-- RECORDS --
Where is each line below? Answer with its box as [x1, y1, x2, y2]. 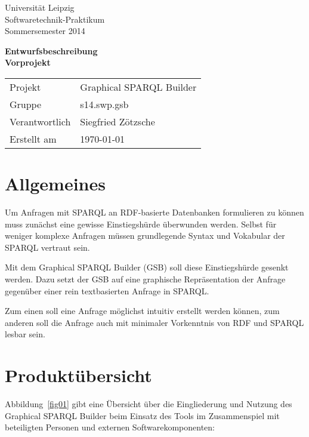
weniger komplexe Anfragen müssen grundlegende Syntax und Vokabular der [5, 229, 285, 242]
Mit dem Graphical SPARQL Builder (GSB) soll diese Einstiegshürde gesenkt [5, 261, 289, 273]
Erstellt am [10, 131, 57, 146]
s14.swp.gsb [80, 97, 129, 111]
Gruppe [10, 97, 42, 111]
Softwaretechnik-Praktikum [5, 13, 105, 25]
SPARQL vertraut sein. [5, 241, 90, 253]
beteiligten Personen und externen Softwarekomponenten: [5, 421, 215, 433]

-- REQUIRED ACTION --
Among the lines above, find those containing the word "SPARQL" and copy each.

-- EXERCISE OUTPUT --
Mit dem Graphical SPARQL Builder (GSB) soll diese Einstiegshürde gesenkt [5, 261, 289, 273]
SPARQL vertraut sein. [5, 241, 90, 253]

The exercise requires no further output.